The problem
With the pictures set aside, return the lines below exactly, beginning at the first and ending at the line containing "If not containerized".

** Given entries follows **

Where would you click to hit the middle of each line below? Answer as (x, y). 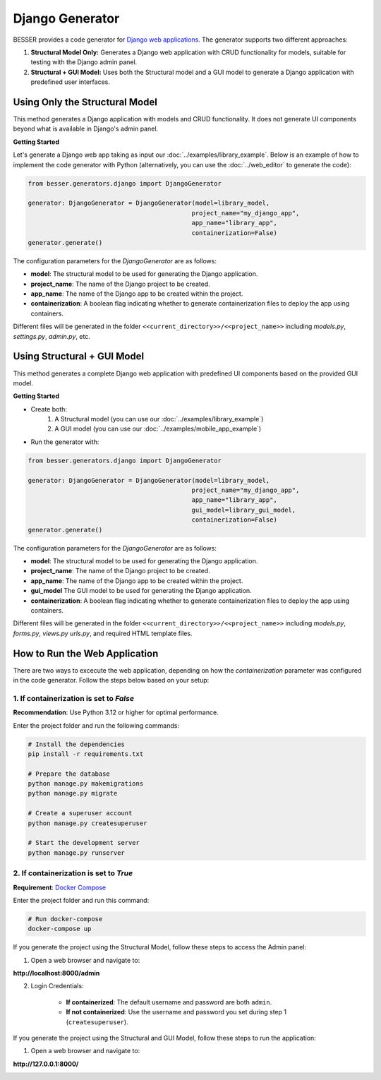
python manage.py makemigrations (86, 784)
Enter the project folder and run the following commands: (96, 725)
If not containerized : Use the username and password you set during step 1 (176, 1012)
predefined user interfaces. (71, 82)
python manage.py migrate (73, 793)
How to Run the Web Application (86, 653)
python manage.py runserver (76, 853)
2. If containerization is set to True (73, 873)
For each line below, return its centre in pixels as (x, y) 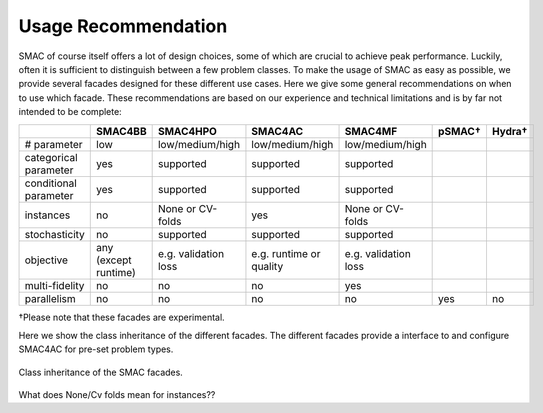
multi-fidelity (54, 285)
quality (267, 266)
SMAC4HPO (187, 131)
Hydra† (509, 131)
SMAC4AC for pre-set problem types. (96, 349)
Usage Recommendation (123, 26)
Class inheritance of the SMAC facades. (101, 372)
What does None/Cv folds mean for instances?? (117, 395)
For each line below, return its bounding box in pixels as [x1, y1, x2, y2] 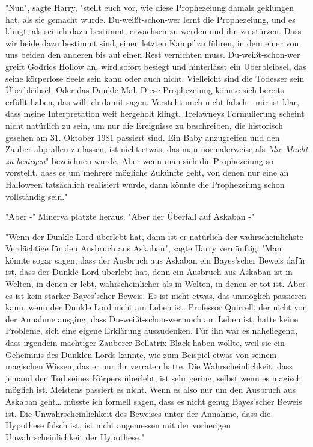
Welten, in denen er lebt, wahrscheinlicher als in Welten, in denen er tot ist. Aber [5, 277, 306, 290]
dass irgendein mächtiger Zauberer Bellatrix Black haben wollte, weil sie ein [5, 336, 285, 349]
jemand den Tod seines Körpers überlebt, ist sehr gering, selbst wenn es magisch [5, 371, 302, 384]
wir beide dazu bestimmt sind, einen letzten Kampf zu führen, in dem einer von [5, 36, 299, 49]
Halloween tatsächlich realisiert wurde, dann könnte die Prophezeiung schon [5, 177, 285, 190]
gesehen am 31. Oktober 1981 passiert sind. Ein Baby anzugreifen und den [5, 131, 280, 143]
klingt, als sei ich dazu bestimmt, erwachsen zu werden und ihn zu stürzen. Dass [5, 25, 302, 37]
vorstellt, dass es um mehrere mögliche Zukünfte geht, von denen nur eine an [5, 166, 289, 179]
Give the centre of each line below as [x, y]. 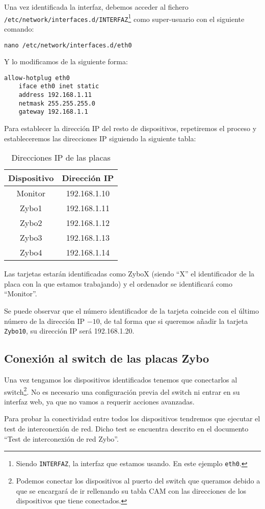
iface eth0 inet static [59, 86]
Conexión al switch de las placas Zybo [107, 358]
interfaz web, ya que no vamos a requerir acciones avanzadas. [99, 401]
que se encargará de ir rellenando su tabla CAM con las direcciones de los [131, 490]
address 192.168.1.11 [55, 95]
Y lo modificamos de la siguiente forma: [66, 61]
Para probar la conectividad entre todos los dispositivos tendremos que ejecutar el [132, 418]
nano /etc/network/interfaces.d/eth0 [68, 45]
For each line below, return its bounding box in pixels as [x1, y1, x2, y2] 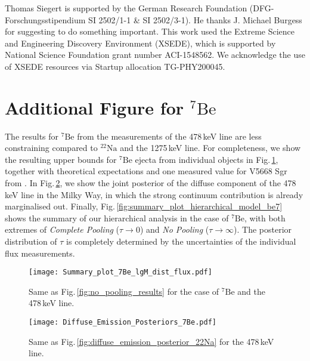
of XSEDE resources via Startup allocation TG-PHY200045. [5, 60, 225, 72]
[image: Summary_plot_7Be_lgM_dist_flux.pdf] [29, 268, 212, 277]
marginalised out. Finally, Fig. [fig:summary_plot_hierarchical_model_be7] [5, 200, 283, 212]
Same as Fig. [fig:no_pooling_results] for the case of [29, 285, 219, 297]
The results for [5, 129, 59, 142]
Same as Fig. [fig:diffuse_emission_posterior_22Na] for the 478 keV [29, 335, 274, 347]
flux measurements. [5, 246, 75, 259]
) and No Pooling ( [139, 223, 209, 236]
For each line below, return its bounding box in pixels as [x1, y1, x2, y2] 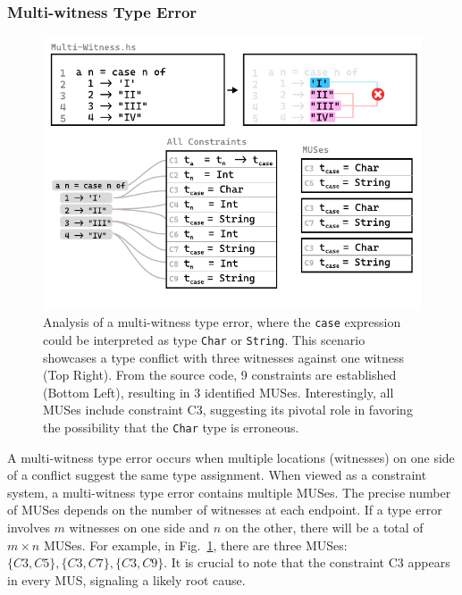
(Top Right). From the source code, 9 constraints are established [43, 365, 397, 384]
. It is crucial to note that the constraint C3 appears [164, 553, 450, 572]
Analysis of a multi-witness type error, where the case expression [43, 313, 401, 331]
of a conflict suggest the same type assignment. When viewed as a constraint [7, 465, 427, 484]
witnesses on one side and [69, 518, 210, 536]
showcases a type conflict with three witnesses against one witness [43, 348, 404, 366]
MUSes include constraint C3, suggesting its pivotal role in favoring [43, 400, 413, 419]
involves [7, 518, 50, 536]
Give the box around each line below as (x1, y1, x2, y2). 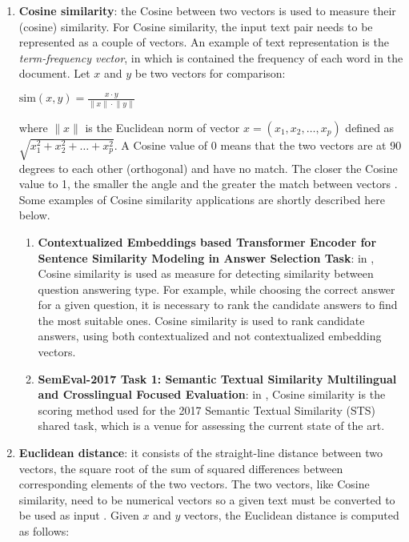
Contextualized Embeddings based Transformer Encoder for (38, 233, 377, 250)
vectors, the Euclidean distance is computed (183, 507, 399, 524)
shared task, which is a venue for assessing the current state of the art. (38, 417, 385, 434)
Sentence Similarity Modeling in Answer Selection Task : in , (38, 249, 375, 266)
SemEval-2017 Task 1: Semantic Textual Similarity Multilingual (38, 370, 397, 387)
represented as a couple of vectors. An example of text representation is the (18, 34, 389, 50)
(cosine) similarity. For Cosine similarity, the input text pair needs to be (18, 18, 373, 34)
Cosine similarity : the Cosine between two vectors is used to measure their (18, 2, 396, 18)
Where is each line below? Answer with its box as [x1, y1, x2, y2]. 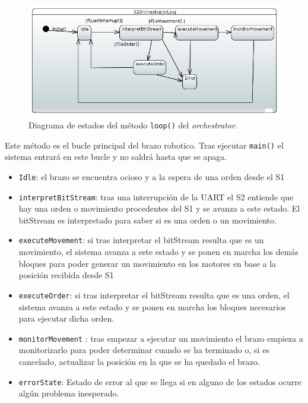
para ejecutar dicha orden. [18, 312, 115, 325]
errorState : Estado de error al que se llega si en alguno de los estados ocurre [18, 375, 301, 388]
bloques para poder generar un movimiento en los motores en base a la [18, 257, 277, 269]
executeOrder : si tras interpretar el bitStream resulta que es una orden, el [18, 288, 290, 301]
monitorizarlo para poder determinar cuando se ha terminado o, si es [18, 344, 269, 356]
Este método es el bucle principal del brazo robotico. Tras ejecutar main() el [5, 138, 284, 151]
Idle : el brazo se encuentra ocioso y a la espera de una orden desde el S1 [18, 170, 285, 182]
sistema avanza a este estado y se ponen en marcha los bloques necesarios [18, 300, 286, 313]
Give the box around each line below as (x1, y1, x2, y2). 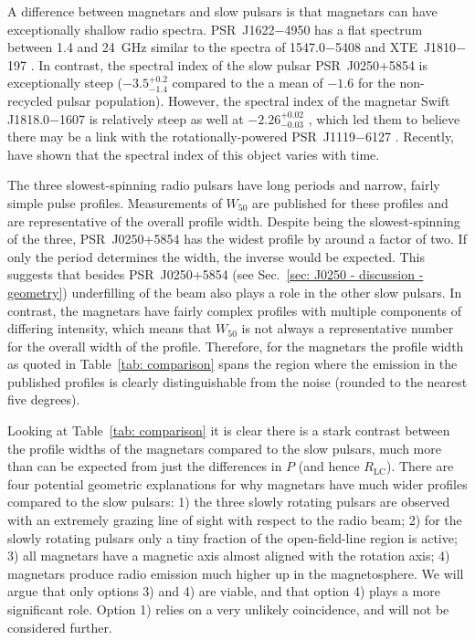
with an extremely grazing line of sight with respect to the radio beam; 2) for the (7, 510, 462, 530)
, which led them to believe (308, 109, 460, 128)
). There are (385, 456, 454, 476)
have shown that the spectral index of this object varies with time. (7, 144, 380, 163)
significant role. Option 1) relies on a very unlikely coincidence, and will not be (7, 600, 449, 618)
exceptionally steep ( (7, 73, 123, 92)
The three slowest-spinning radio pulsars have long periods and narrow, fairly (7, 175, 440, 194)
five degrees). (7, 390, 80, 409)
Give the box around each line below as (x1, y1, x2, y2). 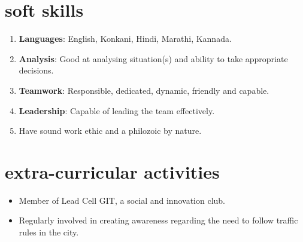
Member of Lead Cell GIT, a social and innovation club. (19, 194, 225, 206)
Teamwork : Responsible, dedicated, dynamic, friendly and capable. (19, 84, 269, 96)
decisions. (19, 64, 54, 76)
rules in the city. (19, 226, 79, 238)
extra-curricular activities (5, 159, 220, 183)
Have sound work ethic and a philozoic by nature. (19, 124, 202, 137)
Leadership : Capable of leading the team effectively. (19, 104, 215, 117)
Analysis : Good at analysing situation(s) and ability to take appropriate (19, 52, 288, 65)

** End of Given entries **

Reply to the task
Where would you click to hit the middle of each line below? Answer as (x, y). 
python manage.py makemigrations (86, 784)
Enter the project folder and run the following commands: (96, 725)
If not containerized : Use the username and password you set during step 1 (176, 1012)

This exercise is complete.